White Line Fever (1975) — Too proud to bend, too tough to break

“This ain’t the ladies room. Come on in.”

Skip’s rating: Calling all Jan-Michael Vincents.

Skip’s review: Trucker movies are a weird breed. They are time capsules capturing the zeitgeist of the American blue-collar ‘70s, and I suspect that sociologists will use them as tools to research the cultural malaise at the intersection of cowboys and hippies, where slowly the gilded fantasy of a righteous yesterday moldered into the decaying hands of a bitter tomorrow.

Even amongst the faded, rose-colored memory of its peers, White Line Fever seems hopelessly démodé. Our protagonist Carrol Jo Hummer (Jan-Michael Vincent) is a man out of time. He believes that the world is just. He believes in law and order. He believes in providing for his family, but not at the expense of his ethical and moral boundaries.

What CJ learns, at the hands of ’70s sleazeball Duane Haller (Slim Pickens) and his boss Buck (L.Q. Jones), is that the only way to make a decent living is by being indecent. Unfortunately for all the hotshots and bigwigs in our story, this doesn’t jive with CJ or his fellow “gearjammers,” and a nice man becomes a dangerous one when you back him into a corner.

After being tasked with delivering contraband by his new employer (and I should add here that it’s very difficult for me to take Slim Pickens seriously when I’ve only ever seen him as a bumbling fool in Blazing Saddles), CJ ruffles a few feathers by causing a ruckus and making it very clear that the law means something to him. After being roughed up by Buck’s goons, and being refused work, CJ takes matters into his own hands by taking a work order at gunpoint.
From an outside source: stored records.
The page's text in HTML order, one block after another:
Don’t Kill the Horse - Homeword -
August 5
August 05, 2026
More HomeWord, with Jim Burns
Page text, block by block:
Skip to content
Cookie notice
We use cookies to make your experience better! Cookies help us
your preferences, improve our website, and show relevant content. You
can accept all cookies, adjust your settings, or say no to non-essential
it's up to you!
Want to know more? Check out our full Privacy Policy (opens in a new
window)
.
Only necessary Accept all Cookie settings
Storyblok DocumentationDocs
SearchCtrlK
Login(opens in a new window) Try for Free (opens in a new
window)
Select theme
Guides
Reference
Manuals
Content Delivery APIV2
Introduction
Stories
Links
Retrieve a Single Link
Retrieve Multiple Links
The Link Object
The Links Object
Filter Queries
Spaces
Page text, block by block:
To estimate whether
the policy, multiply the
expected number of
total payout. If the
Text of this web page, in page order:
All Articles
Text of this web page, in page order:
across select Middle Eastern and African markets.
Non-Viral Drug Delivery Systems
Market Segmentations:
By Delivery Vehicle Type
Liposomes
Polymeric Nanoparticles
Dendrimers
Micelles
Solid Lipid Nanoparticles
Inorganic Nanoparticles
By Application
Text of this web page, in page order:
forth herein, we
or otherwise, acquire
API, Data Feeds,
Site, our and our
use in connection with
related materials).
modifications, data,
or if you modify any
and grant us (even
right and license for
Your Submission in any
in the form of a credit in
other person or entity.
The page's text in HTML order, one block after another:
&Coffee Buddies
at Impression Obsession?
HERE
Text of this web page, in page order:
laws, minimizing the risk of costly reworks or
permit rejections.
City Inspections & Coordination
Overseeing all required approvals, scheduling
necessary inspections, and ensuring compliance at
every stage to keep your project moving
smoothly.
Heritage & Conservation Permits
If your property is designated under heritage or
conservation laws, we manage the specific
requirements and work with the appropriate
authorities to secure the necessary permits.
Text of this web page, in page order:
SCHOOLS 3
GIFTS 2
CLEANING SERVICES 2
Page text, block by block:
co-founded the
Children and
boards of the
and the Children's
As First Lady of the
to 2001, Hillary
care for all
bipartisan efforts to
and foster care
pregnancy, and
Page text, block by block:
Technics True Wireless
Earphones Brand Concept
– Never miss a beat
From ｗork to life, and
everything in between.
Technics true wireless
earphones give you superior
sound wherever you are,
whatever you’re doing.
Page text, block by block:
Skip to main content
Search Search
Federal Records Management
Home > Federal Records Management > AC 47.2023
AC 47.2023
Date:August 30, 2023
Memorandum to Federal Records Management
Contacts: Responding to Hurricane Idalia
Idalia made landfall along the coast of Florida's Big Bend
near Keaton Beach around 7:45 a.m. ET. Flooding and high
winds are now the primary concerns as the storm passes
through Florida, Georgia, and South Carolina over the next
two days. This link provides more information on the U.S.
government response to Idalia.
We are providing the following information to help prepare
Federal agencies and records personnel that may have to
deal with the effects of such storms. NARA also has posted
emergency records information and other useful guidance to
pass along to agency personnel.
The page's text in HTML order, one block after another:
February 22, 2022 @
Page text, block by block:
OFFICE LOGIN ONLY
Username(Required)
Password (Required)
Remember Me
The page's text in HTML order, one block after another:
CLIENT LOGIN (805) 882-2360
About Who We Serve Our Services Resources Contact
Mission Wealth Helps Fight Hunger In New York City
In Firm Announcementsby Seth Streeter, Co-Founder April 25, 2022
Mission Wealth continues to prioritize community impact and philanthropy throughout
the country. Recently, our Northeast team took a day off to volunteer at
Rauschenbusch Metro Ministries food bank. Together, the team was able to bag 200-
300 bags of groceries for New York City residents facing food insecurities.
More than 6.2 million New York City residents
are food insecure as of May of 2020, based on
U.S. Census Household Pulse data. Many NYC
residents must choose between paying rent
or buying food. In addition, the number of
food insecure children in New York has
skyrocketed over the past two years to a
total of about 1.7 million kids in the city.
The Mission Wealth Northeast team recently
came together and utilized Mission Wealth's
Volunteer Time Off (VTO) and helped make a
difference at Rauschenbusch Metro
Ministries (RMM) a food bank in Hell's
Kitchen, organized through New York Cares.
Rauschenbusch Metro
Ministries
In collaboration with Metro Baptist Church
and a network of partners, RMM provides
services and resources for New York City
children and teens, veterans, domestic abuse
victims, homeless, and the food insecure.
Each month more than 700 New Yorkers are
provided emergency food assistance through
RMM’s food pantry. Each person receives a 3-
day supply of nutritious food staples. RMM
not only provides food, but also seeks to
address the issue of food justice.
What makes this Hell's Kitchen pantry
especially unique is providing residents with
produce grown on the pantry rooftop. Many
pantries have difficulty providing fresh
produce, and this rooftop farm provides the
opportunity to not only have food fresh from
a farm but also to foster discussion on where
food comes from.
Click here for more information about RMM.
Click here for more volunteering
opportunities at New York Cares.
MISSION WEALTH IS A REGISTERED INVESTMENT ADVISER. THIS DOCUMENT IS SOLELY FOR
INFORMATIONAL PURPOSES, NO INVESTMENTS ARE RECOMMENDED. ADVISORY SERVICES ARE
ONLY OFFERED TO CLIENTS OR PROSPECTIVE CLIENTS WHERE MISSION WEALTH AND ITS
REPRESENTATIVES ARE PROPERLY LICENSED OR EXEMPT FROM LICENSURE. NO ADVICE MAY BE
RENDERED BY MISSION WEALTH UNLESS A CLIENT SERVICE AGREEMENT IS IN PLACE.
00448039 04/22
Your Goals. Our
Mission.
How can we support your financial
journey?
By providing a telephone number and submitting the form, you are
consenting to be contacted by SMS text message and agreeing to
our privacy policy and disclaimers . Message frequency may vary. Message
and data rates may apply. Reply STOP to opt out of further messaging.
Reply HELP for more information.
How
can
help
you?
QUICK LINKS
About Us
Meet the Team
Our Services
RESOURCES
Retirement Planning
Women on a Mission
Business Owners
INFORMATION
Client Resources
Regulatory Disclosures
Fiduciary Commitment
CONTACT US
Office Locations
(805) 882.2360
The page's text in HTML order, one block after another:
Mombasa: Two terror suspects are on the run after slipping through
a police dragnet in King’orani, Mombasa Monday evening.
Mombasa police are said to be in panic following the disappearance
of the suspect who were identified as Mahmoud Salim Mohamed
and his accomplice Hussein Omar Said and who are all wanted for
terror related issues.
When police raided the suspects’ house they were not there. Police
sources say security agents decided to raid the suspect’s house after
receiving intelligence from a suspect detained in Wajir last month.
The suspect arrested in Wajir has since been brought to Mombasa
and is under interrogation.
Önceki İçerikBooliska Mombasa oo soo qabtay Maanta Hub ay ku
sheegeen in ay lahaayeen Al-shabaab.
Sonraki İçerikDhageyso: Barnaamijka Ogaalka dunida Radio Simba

The rest of our story is typical “good guy fighting for what is right, but will it cost him everything?” fare.

White Line Fever is the earliest example of trucksploitation I’ve seen, and while I’m not as well-versed on the genre as I’d like to be, it seems to have one characteristic that differentiates itself from other films of this era.

Carrol Jo Hummer only breaks the law because he has to. He still believes that the world is fair and that good people win. It seems that, as the ’70s progressed, our blue-collar heroes became a little more jaded than Mr. Hummer. They openly break the rules for business and pleasure. They understand that no one is looking out for them, and that they have to make their own rules to succeed.

Overall, this is a fine film, and a decent introduction to trucksploitation if you’re hoping to watch the genre in chronological order. There are earlier examples, but you likely won’t miss anything by starting here. Convoy and Smokey and the Bandit both released after this film, and their protagonists lack the Boy Scout optimism of Carrol Jo Hummer.

The pacing is a little odd, as it seems that there are points of escalation that then de-escalate before ramping back up again. You’d think after running out on your boss after telling him where to stick it, and subsequently being beaten up by your co-workers (with the help of a dirty cop), you wouldn’t then show back up at work like nothing happened.

But then again, we aren’t all Carrol Jo Hummer.


  • The director of the film, Jonathan Kaplan, has a few interesting things to say about this film.
  • Regarding the straight-laced morality of the main character, Kaplan said “I was trying to counteract the right-wing vigilantism of some of the pictures that were around at the time.”
  • He also said that Columbia Pictures executive Peter Gruber wanted a trucker film because of the success of Truck Turner, despite the film having absolutely nothing to do with trucks (but is instead the nickname of the protagonist). Studio execs, amirite?
  • This film is often compared to the 1973 classic Walking Tall, as they’re both stories of good guys on quests to show the corrupt system what’s what.